* **DESCRIPTION OF THE TASK**
Only the lines from the one bearing "Angebot als PDF" through the end of the entries should be output, exactly as they stand, and pictures should be skipped.
--- SUPPLIED MATERIAL Enclosed Below ---
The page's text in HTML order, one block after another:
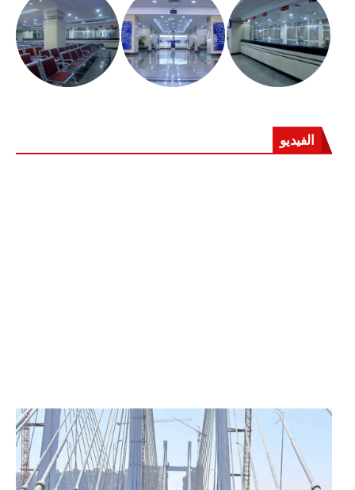
الفيديو
الرئيس عبد الفتاح السيسي يفتتح محور روض الفرج
وكوبري تحيا مصر
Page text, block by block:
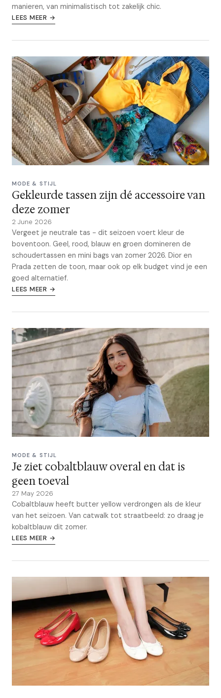
manieren, van minimalistisch tot zakelijk chic.
LEES MEER →
MODE & STIJL
Gekleurde tassen zijn dé accessoire van
deze zomer
2 June 2026
Vergeet je neutrale tas - dit seizoen voert kleur de
boventoon. Geel, rood, blauw en groen domineren de
schoudertassen en mini bags van zomer 2026. Dior en
Prada zetten de toon, maar ook op elk budget vind je een
goed alternatief.
LEES MEER →
MODE & STIJL
Je ziet cobaltblauw overal en dat is
geen toeval
27 May 2026
Cobaltblauw heeft butter yellow verdrongen als de kleur
van het seizoen. Van catwalk tot straatbeeld: zo draag je
kobaltblauw dit zomer.
LEES MEER →
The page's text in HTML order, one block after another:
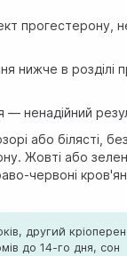
прогестерону,
нижче в розділі
— ненадійний
або білясті,
Жовті або
червоні
другий
до 14-го дня, сон
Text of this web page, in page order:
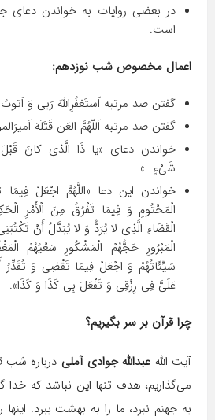
در بعضی روایات به خواندن
است.
اعمال مخصوص شب نوزدهم:
گفتن صد مرتبه اَستَغفُرِاللهَ رَبی وَ اَتوبُ
گفتن صد مرتبه اَللّهُمَّ العَن قَتَلَهَ
خواندن دعای «یا ذَا الَّذی کانَ
شَیْءٍ…»
خواندن این دعا «اللَّهُمَّ اجْعَلْ
الْمَحْتُومِ وَ فِیمَا تَفْرُقُ مِنَ الْأَمْرِ
الْقَضَاءِ الَّذِی لا یُرَدُّ وَ لا یُبَدَّلُ أَنْ
الْمَبْرُورِ حَجُّهُمْ الْمَشْکُورِ سَعْیُهُمْ
سَیِّئَاتُهُمْ وَ اجْعَلْ فِیمَا تَقْضِی وَ
عَلَیَّ فِی رِزْقِی وَ تَفْعَلَ بِی کَذَا وَ کَذَا».
چرا قرآن بر سر بگیریم؟
آیت الله عبدالله جوادی آملی درباره شب
می‌گذاریم، هدف تنها این نباشد که خدا
به جهنم نبرد، ما را به بهشت ببرد.
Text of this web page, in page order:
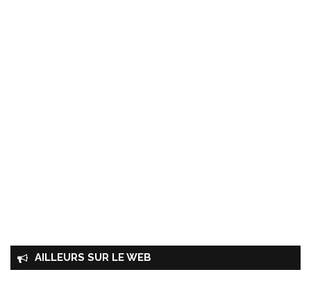
AILLEURS SUR LE WEB
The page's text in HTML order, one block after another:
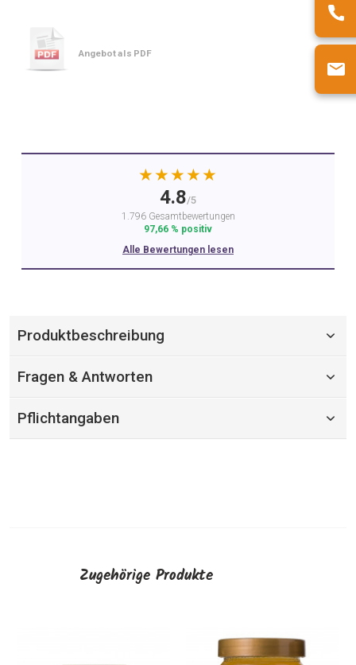
Angebot als PDF
★★★★★
4.8/5
1.796 Gesamtbewertungen
97,66 % positiv
Alle Bewertungen lesen
Produktbeschreibung
Fragen & Antworten
Pflichtangaben
Zugehörige Produkte
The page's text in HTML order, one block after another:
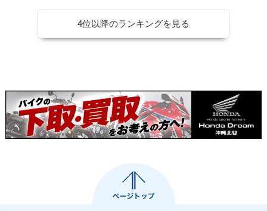
4位以降のランキングを見る
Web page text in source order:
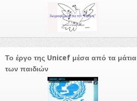
Το έργο της Unicef μέσα από τα μάτια
των παιδιών
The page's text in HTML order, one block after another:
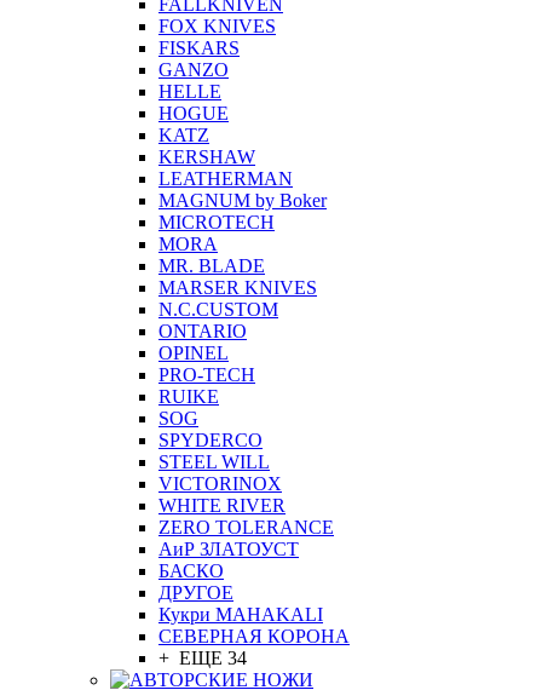
FALLKNIVEN
FOX KNIVES
FISKARS
GANZO
HELLE
HOGUE
KATZ
KERSHAW
LEATHERMAN
MAGNUM by Boker
MICROTECH
MORA
MR. BLADE
MARSER KNIVES
N.C.CUSTOM
ONTARIO
OPINEL
PRO-TECH
RUIKE
SOG
SPYDERCO
STEEL WILL
VICTORINOX
WHITE RIVER
ZERO TOLERANCE
АиР ЗЛАТОУСТ
БАСКО
ДРУГОЕ
Кукри MAHAKALI
СЕВЕРНАЯ КОРОНА
+ ЕЩЕ 34
--- End of Enclosed SUPPLIED MATERIAL ---
* **TASK ANSWER**
Angebot als PDF
★★★★★
4.8/5
1.796 Gesamtbewertungen
97,66 % positiv
Alle Bewertungen lesen
Produktbeschreibung
Fragen & Antworten
Pflichtangaben
Zugehörige Produkte
The page's text in HTML order, one block after another:
4位以降のランキングを見る
Web page text in source order:
Το έργο της Unicef μέσα από τα μάτια
των παιδιών
The page's text in HTML order, one block after another:
FALLKNIVEN
FOX KNIVES
FISKARS
GANZO
HELLE
HOGUE
KATZ
KERSHAW
LEATHERMAN
MAGNUM by Boker
MICROTECH
MORA
MR. BLADE
MARSER KNIVES
N.C.CUSTOM
ONTARIO
OPINEL
PRO-TECH
RUIKE
SOG
SPYDERCO
STEEL WILL
VICTORINOX
WHITE RIVER
ZERO TOLERANCE
АиР ЗЛАТОУСТ
БАСКО
ДРУГОЕ
Кукри MAHAKALI
СЕВЕРНАЯ КОРОНА
+ ЕЩЕ 34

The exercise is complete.